I’m not the lucky owner of an Ipad, but I did enter every possible raffle, lottery and prize quiz at this conference to increase my chances of finally getting one. Until then my notepad made of paper will do just fine. You might think that I am thoroughly outdated, but then you would actually be mistaken. You see, tablets are much much older than pen and paper. Around the 8th century BC, the old greeks used a wax tablet and a stylus to take notes on, whereas paper came around in the 2nd century AD.
The tabula (how the Greeks called their wax tablet) was an inexpensive way to take notes and wipe it clean by just heating up the wax, creating a tabula rasa. Neuroscientists think of something very different when they use those words. At least when I hear them I think about experience-dependent and -independent mechanisms that sculpt the developing brain.
This morning, David Fitzpatrick gave a very nice talk on just that. How much of the features encoded in our visual cortex require the circuitry to be sculpted by visual experience? Or is it mostly a fixed developmental program that runs independently of light hitting the retina?
He started with acknowledging the work of Hubel and Wiesel, who while having fun in the lab did so much groundwork on the workings of the visual cortex that afterwards nothing much was left to be discovered.
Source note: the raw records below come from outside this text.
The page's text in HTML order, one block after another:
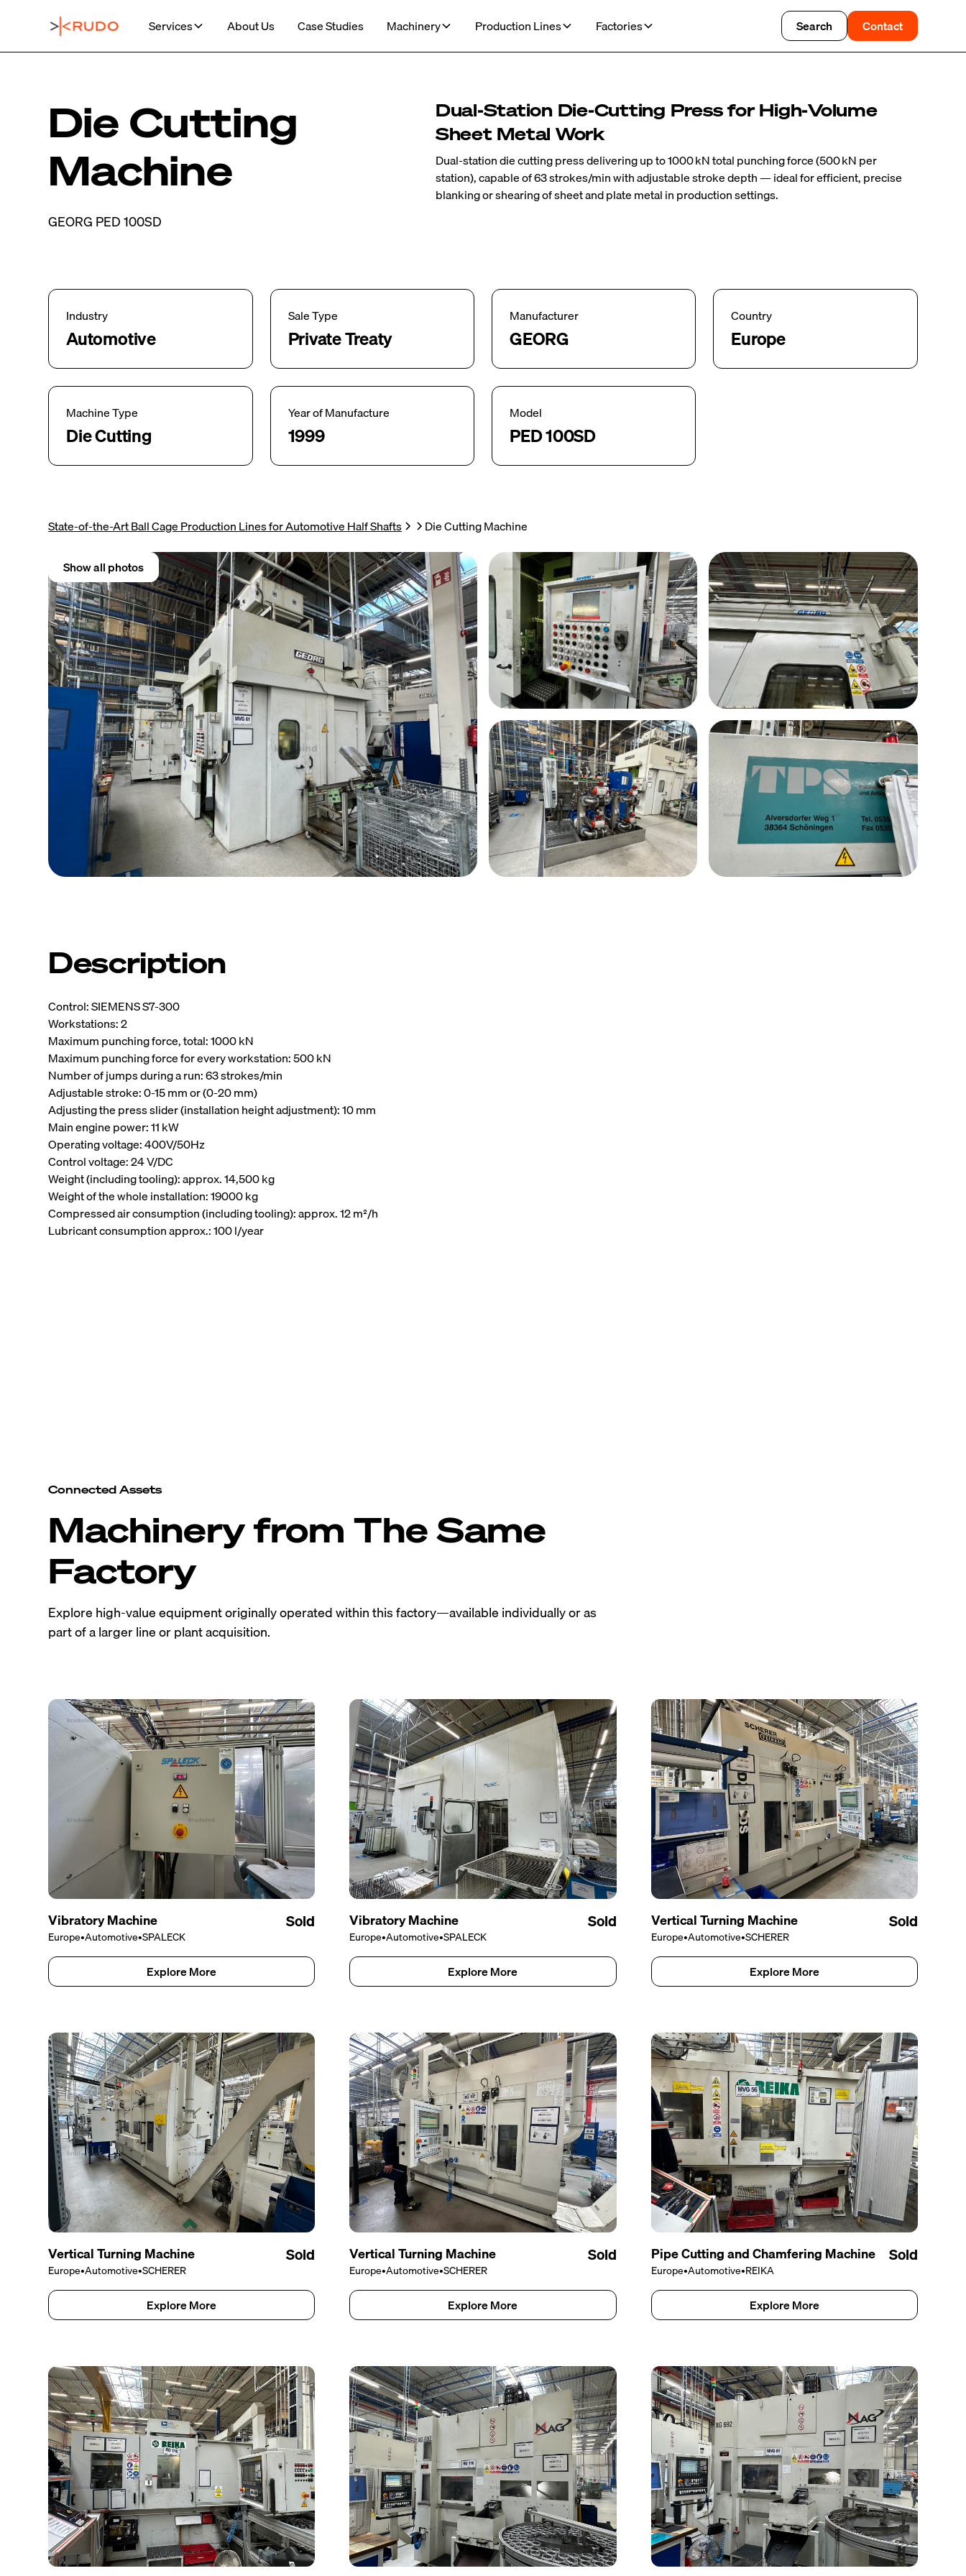
Services About Us Case Studies Machinery Production Lines Factories Search Contact
Die Cutting
Machine
GEORG PED 100SD
Dual‑Station Die‑Cutting Press for High‑Volume
Sheet Metal Work
Dual‑station die cutting press delivering up to 1000 kN total punching force (500 kN per
station), capable of 63 strokes/min with adjustable stroke depth — ideal for efficient, precise
blanking or shearing of sheet and plate metal in production settings.
Industry
Automotive
Sale Type
Private Treaty
Manufacturer
GEORG
Country
Europe
Machine Type
Die Cutting
Year of Manufacture
1999
Model
PED 100SD
State-of-the-Art Ball Cage Production Lines for Automotive Half Shafts Die Cutting Machine
Show all photos
Description
Control: SIEMENS S7-300
Workstations: 2
Maximum punching force, total: 1000 kN
Maximum punching force for every workstation: 500 kN
Number of jumps during a run: 63 strokes/min
Adjustable stroke: 0-15 mm or (0-20 mm)
Adjusting the press slider (installation height adjustment): 10 mm
Main engine power: 11 kW
Operating voltage: 400V/50Hz
Control voltage: 24 V/DC
Weight (including tooling): approx. 14,500 kg
Weight of the whole installation: 19000 kg
Compressed air consumption (including tooling): approx. 12 m²/h
Lubricant consumption approx.: 100 l/year
Connected Assets
Machinery from The Same
Factory
Explore high-value equipment originally operated within this factory—available individually or as
part of a larger line or plant acquisition.
Vibratory Machine
Europe•Automotive•SPALECK
Sold
Explore More
Vibratory Machine
Europe•Automotive•SPALECK
Sold
Explore More
Vertical Turning Machine
Europe•Automotive•SCHERER
Sold
Explore More
Vertical Turning Machine
Europe•Automotive•SCHERER
Sold
Explore More
Vertical Turning Machine
Europe•Automotive•SCHERER
Sold
Explore More
Pipe Cutting and Chamfering Machine
Europe•Automotive•REIKA
Sold
Explore More

Thanks guys, real great work!
Fortunately, I’m exaggerating and many questions remain. One of the questions that Fitzpatrick asked is:
Do cells in the primary visual cortex require visual input in order to become selectively responsive to certain orientations and directions?
We know from rearing animals in complete darkness that orientation selectivity develops independently of visual input. Direction selectivity on the other hand does not, since it is almost absent in dark-reared and immature ferrets and cats. This seems to be different however in rodents, Nathalie Rochefort showed very recently that mice as soon as they open their eyes have cells properly tuned to direction, albeit initially there is a bias to dorsal and anterior directions. An explanantion for this is that already at the retina there are direction selective ganglion cells, that have shown to project to the thalamus. I believe that in ferrets this has not yet been studied.
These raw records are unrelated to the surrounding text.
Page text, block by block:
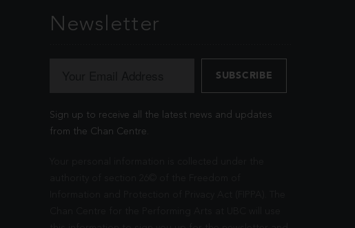
Newsletter
Sign up to receive all the latest news and updates
from the Chan Centre.
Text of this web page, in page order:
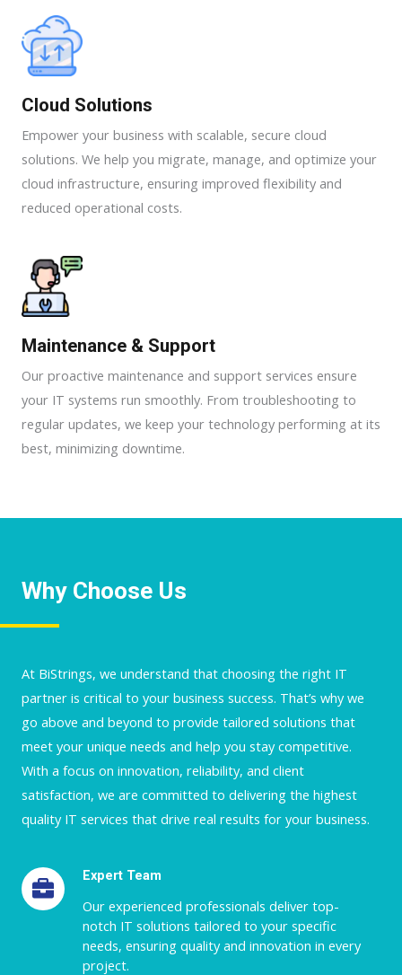
Cloud Solutions
Empower your business with scalable, secure cloud
solutions. We help you migrate, manage, and optimize your
cloud infrastructure, ensuring improved flexibility and
reduced operational costs.
Maintenance & Support​​
Our proactive maintenance and support services ensure
your IT systems run smoothly. From troubleshooting to
regular updates, we keep your technology performing at its
best, minimizing downtime.
Why Choose Us
At BiStrings, we understand that choosing the right IT
partner is critical to your business success. That’s why we
go above and beyond to provide tailored solutions that
meet your unique needs and help you stay competitive.
With a focus on innovation, reliability, and client
satisfaction, we are committed to delivering the highest
quality IT services that drive real results for your business.
Expert Team
Our experienced professionals deliver top-
notch IT solutions tailored to your specific
needs, ensuring quality and innovation in every
project.

Beautiful data collected just weeks ago in the Max-Planck institute in Florida showed how cells in immature ferrets become rapidly direction selective if you train the animals by repeatedly showing them a drifting grating in a certain direction. They followed this in the time course of many hours by chronic Ca2+ imaging using the genetically decoded indicator GCaMP3. It was astonishing to watch the cells bounce back and forth between preferred direction to see them eventually organize into columns.
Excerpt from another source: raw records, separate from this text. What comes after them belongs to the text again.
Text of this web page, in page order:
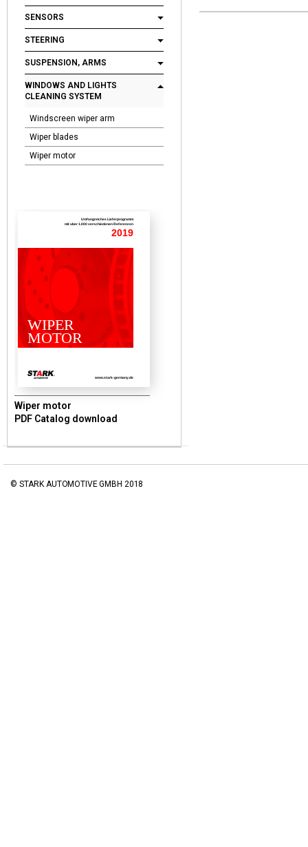
SENSORS
STEERING
SUSPENSION, ARMS
WINDOWS AND LIGHTS
CLEANING SYSTEM
Windscreen wiper arm
Wiper blades
Wiper motor
Umfangreiches Lieferprogramm
mit uber 1.000 verschiedenen Referenzen
2019
WIPER
MOTOR
www.stark-germany.de
Wiper motor
PDF Catalog download
© STARK AUTOMOTIVE GMBH 2018
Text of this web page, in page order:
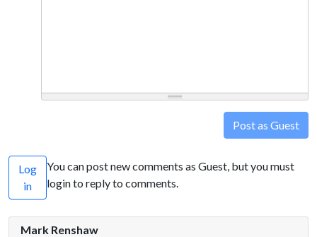
Post as Guest
Log
in
You can post new comments as Guest, but you must
login to reply to comments.
Mark Renshaw
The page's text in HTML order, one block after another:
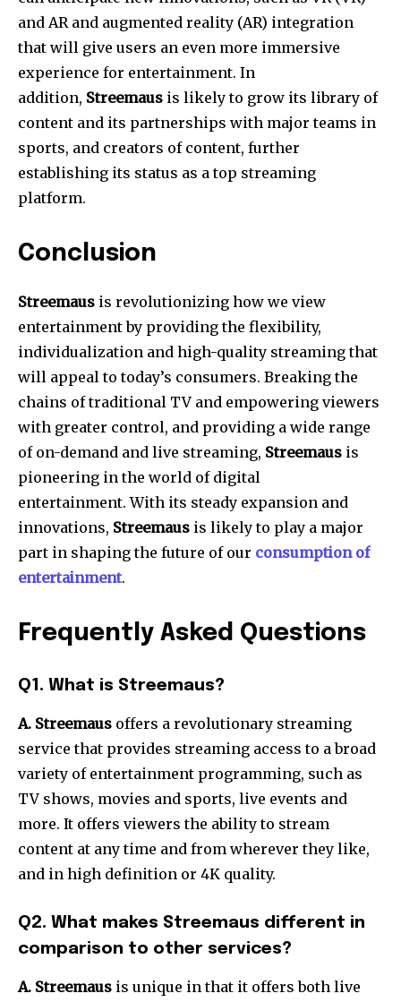
and AR and augmented reality (AR) integration
that will give users an even more immersive
experience for entertainment. In
addition, Streemaus is likely to grow its library of
content and its partnerships with major teams in
sports, and creators of content, further
establishing its status as a top streaming
platform.
Conclusion
Streemaus is revolutionizing how we view
entertainment by providing the flexibility,
individualization and high-quality streaming that
will appeal to today’s consumers. Breaking the
chains of traditional TV and empowering viewers
with greater control, and providing a wide range
of on-demand and live streaming, Streemaus is
pioneering in the world of digital
entertainment. With its steady expansion and
innovations, Streemaus is likely to play a major
part in shaping the future of our consumption of
entertainment.
Frequently Asked Questions
Q1. What is Streemaus?
A. Streemaus offers a revolutionary streaming
service that provides streaming access to a broad
variety of entertainment programming, such as
TV shows, movies and sports, live events and
more. It offers viewers the ability to stream
content at any time and from wherever they like,
and in high definition or 4K quality.
Q2. What makes Streemaus different in
comparison to other services?
A. Streemaus is unique in that it offers both live

We’ve come to another interesting difference between mice and cats. Mice’s response properties such as orientation -, direction selectivity and ocular dominance is topographically scattered in a salt and pepper fashion, whereas cats have a very nice columnar organization. I remember distinctly when I entered the field of visual plasticity how disappointed I was to hear this. David made me realize that it just raises an extremely interesting question: What is the difference in their circuitry that gives rise to either a salt and pepper organization or columns? I always thought it was, among other things, a scaling problem. Fitzpatrick proposed that there could be differences in the respective weights of inhibitory and excitatory inputs and that different operations could play a role in determining the tuning of the cells. That sounds to me like there is still a lot for us left to discover. Hubel and Wiesel eat your heart out!